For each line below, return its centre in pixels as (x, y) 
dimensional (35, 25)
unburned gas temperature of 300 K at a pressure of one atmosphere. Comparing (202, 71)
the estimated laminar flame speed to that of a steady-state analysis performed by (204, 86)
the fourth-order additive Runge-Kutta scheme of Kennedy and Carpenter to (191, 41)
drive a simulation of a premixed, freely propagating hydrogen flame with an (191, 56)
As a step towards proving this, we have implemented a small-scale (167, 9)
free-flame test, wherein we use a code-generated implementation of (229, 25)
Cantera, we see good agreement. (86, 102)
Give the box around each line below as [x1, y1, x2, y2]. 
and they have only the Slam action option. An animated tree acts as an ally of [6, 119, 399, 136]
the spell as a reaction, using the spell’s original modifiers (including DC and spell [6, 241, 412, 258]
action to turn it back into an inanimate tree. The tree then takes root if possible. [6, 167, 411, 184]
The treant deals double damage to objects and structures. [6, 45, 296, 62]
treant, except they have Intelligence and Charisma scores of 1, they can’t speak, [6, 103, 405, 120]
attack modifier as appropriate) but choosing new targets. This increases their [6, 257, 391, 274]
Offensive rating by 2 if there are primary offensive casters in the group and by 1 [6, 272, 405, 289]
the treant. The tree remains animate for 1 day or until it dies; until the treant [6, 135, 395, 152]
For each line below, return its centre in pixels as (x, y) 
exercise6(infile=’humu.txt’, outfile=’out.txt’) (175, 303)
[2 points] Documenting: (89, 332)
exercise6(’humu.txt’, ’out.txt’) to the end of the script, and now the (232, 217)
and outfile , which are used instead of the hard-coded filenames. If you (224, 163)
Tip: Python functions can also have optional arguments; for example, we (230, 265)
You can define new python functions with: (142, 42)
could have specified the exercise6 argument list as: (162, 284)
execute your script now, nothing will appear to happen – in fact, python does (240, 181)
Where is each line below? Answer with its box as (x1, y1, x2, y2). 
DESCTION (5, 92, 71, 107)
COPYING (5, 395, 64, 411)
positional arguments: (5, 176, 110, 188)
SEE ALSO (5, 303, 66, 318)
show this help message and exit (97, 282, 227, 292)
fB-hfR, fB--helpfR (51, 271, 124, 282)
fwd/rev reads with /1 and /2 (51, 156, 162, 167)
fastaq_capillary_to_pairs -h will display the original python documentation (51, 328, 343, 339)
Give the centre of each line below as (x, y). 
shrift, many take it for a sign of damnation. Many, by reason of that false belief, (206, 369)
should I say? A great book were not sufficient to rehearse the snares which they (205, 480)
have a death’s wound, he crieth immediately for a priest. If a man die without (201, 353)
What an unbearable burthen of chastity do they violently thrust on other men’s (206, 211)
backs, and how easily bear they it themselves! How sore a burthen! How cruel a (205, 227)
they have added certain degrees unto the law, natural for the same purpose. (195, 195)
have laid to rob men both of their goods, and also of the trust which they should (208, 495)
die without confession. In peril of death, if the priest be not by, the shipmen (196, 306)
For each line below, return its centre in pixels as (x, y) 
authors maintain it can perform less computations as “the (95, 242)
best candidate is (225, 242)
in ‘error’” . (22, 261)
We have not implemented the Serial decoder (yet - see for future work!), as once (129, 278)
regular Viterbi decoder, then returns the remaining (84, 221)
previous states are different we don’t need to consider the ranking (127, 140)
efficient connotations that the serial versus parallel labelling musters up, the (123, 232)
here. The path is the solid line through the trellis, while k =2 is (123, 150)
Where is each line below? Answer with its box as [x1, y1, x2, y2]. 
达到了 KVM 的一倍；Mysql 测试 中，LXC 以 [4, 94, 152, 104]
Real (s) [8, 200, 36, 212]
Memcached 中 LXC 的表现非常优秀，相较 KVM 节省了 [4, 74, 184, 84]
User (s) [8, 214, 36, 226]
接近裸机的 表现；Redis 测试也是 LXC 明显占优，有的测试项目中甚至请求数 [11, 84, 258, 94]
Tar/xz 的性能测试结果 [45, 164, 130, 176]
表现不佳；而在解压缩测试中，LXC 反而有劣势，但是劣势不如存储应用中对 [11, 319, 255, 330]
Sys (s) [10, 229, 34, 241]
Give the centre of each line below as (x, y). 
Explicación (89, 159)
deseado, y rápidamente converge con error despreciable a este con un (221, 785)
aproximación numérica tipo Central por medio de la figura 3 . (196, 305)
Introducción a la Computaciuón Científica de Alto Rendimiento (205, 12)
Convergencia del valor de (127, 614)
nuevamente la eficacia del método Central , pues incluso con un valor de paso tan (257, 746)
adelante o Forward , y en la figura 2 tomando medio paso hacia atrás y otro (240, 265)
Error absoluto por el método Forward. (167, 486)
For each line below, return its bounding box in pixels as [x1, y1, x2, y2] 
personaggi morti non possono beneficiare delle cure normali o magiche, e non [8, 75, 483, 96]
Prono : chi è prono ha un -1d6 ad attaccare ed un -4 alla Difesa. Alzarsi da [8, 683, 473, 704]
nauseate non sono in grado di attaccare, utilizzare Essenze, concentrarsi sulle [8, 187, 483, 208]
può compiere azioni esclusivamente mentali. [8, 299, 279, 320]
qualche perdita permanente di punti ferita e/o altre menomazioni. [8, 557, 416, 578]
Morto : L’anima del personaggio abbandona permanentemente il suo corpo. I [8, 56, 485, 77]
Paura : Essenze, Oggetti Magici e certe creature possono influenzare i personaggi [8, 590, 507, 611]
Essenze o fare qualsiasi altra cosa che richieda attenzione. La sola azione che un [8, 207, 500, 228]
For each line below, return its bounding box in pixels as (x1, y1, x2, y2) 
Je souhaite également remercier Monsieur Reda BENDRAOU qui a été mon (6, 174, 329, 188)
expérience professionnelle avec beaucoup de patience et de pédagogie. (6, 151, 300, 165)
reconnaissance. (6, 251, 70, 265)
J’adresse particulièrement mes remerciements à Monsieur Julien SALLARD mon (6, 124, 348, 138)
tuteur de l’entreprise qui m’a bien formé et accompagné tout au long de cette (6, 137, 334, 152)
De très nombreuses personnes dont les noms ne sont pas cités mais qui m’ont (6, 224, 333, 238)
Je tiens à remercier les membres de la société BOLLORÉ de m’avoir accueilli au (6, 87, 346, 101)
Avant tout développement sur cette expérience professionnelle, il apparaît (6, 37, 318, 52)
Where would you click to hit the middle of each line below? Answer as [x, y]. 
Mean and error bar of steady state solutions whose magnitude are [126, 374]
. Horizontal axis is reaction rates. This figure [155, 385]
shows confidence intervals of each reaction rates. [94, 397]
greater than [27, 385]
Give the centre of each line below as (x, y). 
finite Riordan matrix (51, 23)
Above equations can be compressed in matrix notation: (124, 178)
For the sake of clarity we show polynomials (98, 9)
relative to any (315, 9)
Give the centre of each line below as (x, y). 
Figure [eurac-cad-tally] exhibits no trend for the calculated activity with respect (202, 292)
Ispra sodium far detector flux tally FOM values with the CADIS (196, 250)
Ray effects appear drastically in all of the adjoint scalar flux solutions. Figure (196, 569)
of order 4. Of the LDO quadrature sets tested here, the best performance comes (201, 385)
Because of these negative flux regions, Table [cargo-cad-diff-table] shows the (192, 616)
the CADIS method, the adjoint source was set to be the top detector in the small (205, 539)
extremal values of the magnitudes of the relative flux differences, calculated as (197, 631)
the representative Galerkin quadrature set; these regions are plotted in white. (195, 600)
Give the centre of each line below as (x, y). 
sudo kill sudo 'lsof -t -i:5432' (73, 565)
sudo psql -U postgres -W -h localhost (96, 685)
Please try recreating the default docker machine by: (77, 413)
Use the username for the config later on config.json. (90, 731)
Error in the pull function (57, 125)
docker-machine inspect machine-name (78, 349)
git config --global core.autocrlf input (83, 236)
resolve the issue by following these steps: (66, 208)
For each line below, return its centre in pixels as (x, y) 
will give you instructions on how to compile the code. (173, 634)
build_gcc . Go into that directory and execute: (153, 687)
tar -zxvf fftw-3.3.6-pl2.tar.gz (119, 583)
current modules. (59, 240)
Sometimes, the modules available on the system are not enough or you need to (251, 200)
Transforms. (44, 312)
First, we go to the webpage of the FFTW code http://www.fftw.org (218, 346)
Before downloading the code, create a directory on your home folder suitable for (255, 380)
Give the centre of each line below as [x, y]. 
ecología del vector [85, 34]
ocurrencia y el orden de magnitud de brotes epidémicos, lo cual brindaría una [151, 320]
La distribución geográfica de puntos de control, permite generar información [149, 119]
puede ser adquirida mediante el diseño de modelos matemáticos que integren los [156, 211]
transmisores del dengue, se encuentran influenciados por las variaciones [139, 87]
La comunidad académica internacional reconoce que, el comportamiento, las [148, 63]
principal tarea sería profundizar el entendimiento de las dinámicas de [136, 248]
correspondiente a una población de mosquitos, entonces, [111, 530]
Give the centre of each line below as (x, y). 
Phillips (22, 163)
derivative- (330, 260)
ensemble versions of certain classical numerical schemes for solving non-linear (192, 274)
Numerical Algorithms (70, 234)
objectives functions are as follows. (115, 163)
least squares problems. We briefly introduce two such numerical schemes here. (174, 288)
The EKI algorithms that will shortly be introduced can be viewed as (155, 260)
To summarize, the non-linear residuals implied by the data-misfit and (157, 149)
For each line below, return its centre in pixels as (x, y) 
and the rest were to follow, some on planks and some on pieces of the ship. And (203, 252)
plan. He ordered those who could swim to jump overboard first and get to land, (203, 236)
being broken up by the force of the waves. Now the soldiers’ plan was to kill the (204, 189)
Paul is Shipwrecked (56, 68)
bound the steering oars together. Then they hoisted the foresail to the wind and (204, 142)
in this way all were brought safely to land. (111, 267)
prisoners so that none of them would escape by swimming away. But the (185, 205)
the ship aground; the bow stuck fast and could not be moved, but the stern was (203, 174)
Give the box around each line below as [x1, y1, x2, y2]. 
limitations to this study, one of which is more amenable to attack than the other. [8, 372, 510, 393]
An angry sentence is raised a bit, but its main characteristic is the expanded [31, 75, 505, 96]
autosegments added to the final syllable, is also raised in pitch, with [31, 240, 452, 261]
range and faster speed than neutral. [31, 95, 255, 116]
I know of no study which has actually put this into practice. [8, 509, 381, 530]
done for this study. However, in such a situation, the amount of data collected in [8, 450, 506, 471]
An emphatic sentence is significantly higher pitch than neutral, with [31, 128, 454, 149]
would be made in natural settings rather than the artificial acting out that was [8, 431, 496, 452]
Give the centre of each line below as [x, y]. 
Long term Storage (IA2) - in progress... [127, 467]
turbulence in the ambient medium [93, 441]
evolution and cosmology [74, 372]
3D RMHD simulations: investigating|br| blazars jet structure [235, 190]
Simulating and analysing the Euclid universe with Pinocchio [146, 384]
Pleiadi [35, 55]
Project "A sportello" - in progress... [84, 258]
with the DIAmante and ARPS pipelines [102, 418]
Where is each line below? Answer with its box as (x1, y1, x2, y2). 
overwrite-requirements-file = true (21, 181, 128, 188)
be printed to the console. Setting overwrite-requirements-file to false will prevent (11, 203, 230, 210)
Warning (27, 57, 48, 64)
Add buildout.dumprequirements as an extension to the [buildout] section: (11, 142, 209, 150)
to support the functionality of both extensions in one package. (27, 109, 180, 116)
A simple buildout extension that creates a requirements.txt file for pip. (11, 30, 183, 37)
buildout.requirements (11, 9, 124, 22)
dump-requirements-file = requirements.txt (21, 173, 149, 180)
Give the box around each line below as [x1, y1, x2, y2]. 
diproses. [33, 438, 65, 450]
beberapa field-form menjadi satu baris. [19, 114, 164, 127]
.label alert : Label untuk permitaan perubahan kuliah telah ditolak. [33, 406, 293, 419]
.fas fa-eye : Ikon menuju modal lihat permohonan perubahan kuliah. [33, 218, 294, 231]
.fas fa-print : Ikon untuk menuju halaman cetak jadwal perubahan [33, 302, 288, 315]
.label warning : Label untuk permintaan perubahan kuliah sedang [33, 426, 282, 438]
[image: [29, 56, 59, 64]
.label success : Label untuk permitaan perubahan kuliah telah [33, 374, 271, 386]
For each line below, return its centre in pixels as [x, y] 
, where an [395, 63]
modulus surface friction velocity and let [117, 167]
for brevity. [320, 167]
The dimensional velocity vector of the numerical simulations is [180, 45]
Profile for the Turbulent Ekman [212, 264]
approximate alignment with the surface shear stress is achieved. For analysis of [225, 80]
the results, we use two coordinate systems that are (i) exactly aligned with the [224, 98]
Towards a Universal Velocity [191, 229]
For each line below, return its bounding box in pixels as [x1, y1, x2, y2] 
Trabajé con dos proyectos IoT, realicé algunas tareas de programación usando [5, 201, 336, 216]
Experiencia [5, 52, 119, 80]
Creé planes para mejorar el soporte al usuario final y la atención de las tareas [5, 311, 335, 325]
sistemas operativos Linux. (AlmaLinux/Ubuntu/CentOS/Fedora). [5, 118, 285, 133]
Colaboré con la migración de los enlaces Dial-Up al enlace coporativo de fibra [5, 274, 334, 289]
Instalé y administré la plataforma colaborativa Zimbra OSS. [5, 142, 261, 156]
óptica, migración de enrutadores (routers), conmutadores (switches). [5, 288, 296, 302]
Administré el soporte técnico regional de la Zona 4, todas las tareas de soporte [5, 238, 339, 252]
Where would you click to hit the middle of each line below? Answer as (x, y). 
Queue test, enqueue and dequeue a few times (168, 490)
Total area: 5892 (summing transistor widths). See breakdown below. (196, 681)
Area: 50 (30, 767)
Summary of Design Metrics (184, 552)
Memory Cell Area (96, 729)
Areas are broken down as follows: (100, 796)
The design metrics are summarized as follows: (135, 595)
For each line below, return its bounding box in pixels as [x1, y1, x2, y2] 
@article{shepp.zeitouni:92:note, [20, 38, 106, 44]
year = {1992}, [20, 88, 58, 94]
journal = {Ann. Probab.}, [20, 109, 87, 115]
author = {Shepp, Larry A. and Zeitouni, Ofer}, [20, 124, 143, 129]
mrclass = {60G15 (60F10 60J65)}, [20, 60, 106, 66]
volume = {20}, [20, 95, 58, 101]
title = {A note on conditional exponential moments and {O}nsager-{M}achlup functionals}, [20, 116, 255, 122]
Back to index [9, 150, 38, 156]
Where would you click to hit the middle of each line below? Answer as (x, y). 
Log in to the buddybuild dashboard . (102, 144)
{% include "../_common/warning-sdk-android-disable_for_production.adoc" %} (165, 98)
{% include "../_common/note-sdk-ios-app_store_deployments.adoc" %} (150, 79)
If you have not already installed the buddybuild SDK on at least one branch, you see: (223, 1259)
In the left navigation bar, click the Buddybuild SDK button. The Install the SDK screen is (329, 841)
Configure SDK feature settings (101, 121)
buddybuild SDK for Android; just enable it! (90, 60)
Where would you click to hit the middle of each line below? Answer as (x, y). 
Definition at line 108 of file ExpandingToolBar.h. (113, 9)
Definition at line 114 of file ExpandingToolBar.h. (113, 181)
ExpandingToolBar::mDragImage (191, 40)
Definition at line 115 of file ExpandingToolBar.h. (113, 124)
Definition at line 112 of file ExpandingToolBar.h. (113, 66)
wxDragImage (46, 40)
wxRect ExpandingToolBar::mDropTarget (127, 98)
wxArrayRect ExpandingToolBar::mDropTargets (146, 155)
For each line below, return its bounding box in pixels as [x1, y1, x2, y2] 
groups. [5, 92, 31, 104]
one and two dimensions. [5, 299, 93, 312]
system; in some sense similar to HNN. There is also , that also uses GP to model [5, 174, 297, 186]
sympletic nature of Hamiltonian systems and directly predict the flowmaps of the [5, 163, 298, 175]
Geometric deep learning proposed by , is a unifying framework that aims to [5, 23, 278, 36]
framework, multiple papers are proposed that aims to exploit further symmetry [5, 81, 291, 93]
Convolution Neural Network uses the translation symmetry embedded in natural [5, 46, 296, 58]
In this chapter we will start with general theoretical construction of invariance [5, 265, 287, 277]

Prompt: All that belongs in the answer is the lines from the start of the entries above through the line containing "The treant deals", each given exactly.

Solution to this task:
For each line below, return its centre in pixels as (x, y) 
dimensional (35, 25)
unburned gas temperature of 300 K at a pressure of one atmosphere. Comparing (202, 71)
the estimated laminar flame speed to that of a steady-state analysis performed by (204, 86)
the fourth-order additive Runge-Kutta scheme of Kennedy and Carpenter to (191, 41)
drive a simulation of a premixed, freely propagating hydrogen flame with an (191, 56)
As a step towards proving this, we have implemented a small-scale (167, 9)
free-flame test, wherein we use a code-generated implementation of (229, 25)
Cantera, we see good agreement. (86, 102)
Give the box around each line below as [x1, y1, x2, y2]. 
and they have only the Slam action option. An animated tree acts as an ally of [6, 119, 399, 136]
the spell as a reaction, using the spell’s original modifiers (including DC and spell [6, 241, 412, 258]
action to turn it back into an inanimate tree. The tree then takes root if possible. [6, 167, 411, 184]
The treant deals double damage to objects and structures. [6, 45, 296, 62]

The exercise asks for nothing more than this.